> **INSTRUCTIONS FOR THE TASK**:
Start with the line that holds "Shows at (138, 176)". Please copy it and each remaining line below exactly, leaving pictures out.

> **GIVEN DATA**:

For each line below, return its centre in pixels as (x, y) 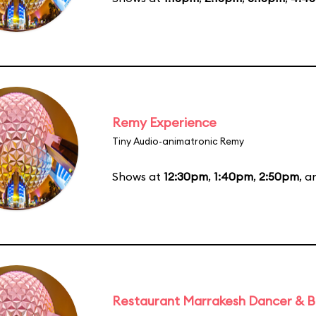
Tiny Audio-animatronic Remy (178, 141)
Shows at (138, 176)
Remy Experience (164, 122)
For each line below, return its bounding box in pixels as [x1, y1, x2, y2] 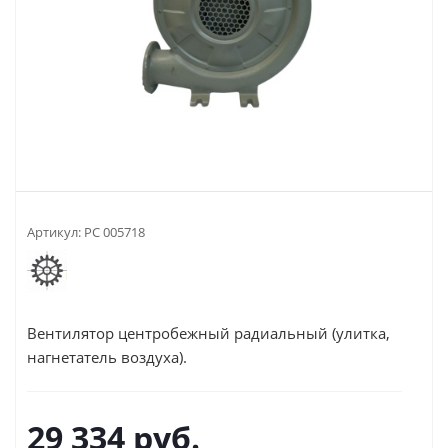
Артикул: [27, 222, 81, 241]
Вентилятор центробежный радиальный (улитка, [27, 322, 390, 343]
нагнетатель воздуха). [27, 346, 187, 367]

> **ANSWER TO THIS EXERCISE**:
Shows at (138, 176)
Remy Experience (164, 122)
For each line below, return its bounding box in pixels as [x1, y1, x2, y2] 
Артикул: [27, 222, 81, 241]
Вентилятор центробежный радиальный (улитка, [27, 322, 390, 343]
нагнетатель воздуха). [27, 346, 187, 367]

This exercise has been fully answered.